● **Task to carry out**:
Your answer should be a number only: the count of lines in the following entries that contain "with".

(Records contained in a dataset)
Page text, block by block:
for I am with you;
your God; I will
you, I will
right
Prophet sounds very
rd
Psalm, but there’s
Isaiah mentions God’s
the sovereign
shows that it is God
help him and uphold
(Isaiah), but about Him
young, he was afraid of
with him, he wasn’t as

==

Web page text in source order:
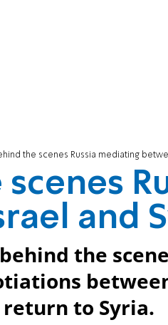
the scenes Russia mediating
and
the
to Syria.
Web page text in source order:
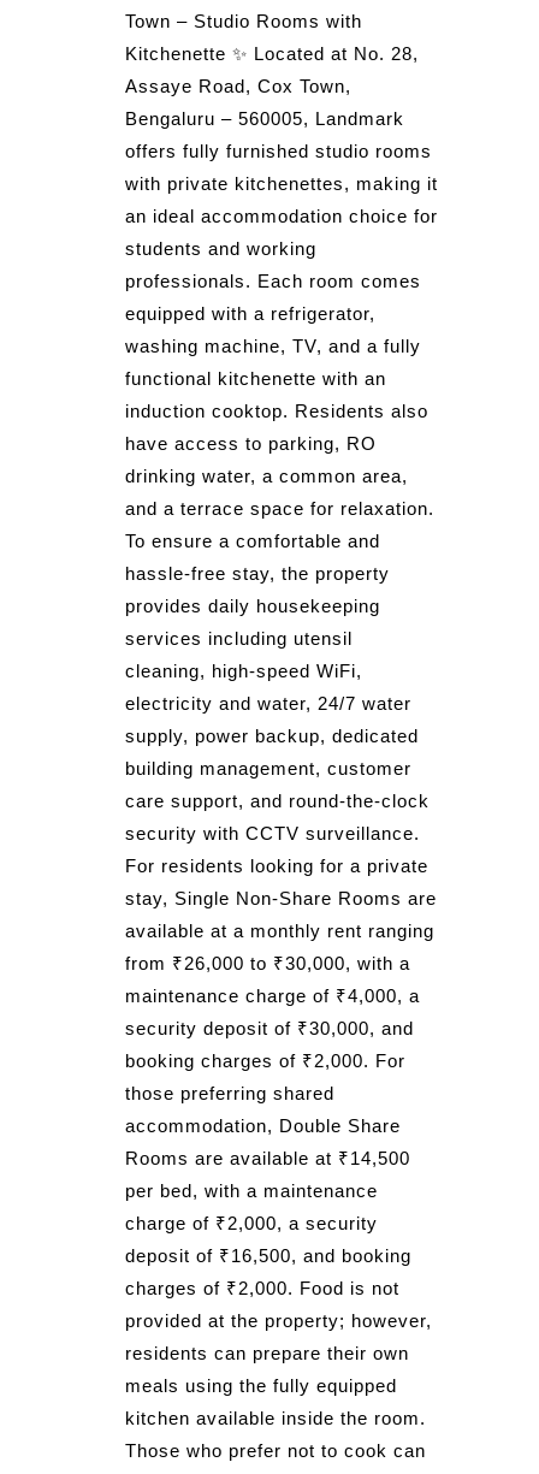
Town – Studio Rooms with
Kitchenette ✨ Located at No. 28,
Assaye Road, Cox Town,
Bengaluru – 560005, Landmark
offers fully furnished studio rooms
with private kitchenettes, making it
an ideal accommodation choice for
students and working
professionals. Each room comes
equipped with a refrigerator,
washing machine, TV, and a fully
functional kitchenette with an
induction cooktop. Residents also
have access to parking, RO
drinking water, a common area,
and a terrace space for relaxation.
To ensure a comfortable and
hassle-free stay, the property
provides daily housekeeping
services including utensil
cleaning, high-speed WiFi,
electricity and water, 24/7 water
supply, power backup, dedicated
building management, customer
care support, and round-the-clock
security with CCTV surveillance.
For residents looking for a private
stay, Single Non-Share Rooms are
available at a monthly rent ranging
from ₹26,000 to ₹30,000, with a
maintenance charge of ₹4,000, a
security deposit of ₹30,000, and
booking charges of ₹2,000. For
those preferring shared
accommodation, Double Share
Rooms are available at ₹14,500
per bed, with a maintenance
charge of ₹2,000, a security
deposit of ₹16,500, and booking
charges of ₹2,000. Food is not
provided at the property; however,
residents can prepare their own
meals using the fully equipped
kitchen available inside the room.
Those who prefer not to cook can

● **Worked solution**:
9